Sobre a questão do pretenso idealismo da intervenção da NATO na guerra dos Balcãs anexo-lhe um texto ilustrativo do livro "Terapia de Choque" de Noami Klein para que se possa rir a bom grado:

" A ideia de que a incapacidade de adoptar o Consenso de Washington podia ser motivo suficiente para provocar uma invasão estrangeira (Iraque) pode parecer rebuscada, mas havia um precedente. Quando a NATO bombardeou Belgrado em 1999, a razão oficial apresentada foram as egrégias violações dos direitos humanos por parte de Slobodan Milosevic que tinham horrorizado o mundo. Mas numa revelação pouco divulgada anos após a guerra do Kosovo, Strob Talbott, vice-secretário de estado da administração Clinton e o principal negociador dos EUA durante a guerra, ofereceu uma explicação bem menos idealista: "À medida que as nações daquela região tentavam reformar as suas economias, mitigar as tentações étnicas e alargar a sociedade civil, Belgrado parecia ter prazer em seguir na direcção oposta. Não é de admirar que a NATO e a Juguslávia tenham acabado em rota de colisão. Foi a resistência da Juguslávia às tendências mais amplas das reformas política e económica - não a desgraça dos albaneses kosovares - que melhor explica a guerra da NATO". A revelação surgiu num livro de 2005 intitulado Collision Course: NATO, Russia and Kosovo de John Norris, antigo director de comunicações de Talbott."
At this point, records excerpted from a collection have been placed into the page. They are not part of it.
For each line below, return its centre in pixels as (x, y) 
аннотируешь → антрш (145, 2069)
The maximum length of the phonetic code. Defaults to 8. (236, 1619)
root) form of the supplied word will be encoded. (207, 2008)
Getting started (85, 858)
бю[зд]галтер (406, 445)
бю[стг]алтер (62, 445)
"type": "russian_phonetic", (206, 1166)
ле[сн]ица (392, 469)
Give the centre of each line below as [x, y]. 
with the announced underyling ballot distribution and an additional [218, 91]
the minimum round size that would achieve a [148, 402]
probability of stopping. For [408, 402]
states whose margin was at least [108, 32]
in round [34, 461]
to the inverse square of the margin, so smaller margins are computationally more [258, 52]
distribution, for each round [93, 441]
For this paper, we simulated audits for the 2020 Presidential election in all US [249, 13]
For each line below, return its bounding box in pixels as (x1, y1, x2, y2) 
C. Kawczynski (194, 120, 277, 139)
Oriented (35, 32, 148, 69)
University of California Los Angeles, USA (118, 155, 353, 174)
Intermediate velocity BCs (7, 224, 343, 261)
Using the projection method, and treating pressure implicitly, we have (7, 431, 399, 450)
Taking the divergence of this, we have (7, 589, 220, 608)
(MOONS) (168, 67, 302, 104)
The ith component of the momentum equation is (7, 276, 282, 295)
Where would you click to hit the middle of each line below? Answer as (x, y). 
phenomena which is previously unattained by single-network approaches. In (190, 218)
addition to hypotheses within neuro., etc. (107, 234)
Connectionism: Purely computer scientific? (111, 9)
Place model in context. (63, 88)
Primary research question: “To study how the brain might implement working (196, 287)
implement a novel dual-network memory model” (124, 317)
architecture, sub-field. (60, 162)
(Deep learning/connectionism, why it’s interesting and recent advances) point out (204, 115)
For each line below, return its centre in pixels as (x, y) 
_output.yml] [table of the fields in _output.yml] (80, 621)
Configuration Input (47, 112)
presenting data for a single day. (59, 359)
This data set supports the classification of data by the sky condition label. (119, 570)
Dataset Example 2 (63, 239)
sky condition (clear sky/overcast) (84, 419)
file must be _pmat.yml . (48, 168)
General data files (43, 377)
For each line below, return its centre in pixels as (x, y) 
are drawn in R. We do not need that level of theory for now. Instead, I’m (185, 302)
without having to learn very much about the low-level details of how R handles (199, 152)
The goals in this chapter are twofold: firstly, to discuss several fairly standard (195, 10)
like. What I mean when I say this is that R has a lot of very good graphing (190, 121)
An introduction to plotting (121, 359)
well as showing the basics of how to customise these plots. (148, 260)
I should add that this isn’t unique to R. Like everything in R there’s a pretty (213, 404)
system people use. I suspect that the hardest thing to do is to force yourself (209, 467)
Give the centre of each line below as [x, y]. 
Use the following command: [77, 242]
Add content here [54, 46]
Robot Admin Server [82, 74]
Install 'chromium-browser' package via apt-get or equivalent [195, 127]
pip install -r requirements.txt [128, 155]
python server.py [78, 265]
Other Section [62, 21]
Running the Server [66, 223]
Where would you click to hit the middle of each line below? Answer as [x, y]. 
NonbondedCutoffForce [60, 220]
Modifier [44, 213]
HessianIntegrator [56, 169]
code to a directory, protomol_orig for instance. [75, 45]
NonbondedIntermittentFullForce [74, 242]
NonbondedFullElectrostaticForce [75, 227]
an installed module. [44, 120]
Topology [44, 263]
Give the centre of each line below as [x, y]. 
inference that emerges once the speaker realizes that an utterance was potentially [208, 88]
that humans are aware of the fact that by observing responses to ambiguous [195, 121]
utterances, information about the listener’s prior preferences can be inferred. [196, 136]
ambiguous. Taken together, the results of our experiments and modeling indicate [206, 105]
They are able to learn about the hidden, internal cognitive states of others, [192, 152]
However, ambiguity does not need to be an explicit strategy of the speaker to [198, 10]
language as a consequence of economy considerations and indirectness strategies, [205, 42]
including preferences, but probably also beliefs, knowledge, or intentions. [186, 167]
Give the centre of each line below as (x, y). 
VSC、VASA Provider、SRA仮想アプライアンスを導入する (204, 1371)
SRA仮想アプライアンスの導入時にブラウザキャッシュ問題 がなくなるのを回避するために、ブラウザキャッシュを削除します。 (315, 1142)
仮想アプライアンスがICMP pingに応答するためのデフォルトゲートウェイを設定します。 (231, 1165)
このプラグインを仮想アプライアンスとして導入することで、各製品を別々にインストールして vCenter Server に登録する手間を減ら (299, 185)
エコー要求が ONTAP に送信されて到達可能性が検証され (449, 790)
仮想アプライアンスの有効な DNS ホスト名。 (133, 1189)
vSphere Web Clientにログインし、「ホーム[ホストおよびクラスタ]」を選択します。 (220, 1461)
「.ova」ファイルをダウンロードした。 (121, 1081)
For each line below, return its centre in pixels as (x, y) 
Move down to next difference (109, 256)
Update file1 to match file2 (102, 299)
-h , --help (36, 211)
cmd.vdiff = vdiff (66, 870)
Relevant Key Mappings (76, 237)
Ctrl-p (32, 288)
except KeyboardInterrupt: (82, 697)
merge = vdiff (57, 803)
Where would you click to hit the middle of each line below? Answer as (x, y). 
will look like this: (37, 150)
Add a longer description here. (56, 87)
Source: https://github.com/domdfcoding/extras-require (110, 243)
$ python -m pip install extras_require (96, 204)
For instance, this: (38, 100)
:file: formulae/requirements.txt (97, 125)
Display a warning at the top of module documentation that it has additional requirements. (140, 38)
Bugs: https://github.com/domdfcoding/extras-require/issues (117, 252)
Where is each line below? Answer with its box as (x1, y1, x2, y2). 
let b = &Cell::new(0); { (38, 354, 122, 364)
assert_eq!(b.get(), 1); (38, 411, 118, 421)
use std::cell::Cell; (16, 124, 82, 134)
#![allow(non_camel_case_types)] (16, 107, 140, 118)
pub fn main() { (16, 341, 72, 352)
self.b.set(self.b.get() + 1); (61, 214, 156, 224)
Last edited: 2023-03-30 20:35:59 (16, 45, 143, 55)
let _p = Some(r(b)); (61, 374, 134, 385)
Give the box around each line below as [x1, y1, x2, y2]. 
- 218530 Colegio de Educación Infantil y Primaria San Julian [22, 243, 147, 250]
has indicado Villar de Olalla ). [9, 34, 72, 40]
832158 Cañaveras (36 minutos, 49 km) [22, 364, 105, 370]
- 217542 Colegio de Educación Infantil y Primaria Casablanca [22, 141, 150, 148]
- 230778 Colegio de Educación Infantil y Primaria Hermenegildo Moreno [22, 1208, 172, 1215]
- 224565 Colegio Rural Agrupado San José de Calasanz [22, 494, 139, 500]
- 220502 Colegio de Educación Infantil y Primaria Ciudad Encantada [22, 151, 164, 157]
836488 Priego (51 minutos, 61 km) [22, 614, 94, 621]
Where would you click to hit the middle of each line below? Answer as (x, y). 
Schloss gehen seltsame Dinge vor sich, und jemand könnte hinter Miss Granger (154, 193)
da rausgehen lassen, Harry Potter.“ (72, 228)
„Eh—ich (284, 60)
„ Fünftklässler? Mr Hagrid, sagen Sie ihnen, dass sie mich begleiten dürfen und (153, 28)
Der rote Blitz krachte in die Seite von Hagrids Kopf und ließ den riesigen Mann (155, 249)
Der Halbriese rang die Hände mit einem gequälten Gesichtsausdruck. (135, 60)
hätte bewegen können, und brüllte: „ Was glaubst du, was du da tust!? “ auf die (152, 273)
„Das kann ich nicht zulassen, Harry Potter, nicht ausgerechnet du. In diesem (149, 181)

Outros trabalhos igualmente hilariantes poderá também encontrar nos textos de Carlos Santos Pereira esse grande jornalista, sabe-se lá porquê, foi devotado ao completo esquecimento.

Cumpts
Manuel Santos

Anónimo disse...

Pois é. Tenho a mais absoluta certeza de que as viúvas de Srebrenica, que também não devem estar com muita vontade de rir, concordarão com a afirmação de Talbott de que o estilo de Belgrado de "seguir a direcção oposta" não era exactamente a atitude mais saudável.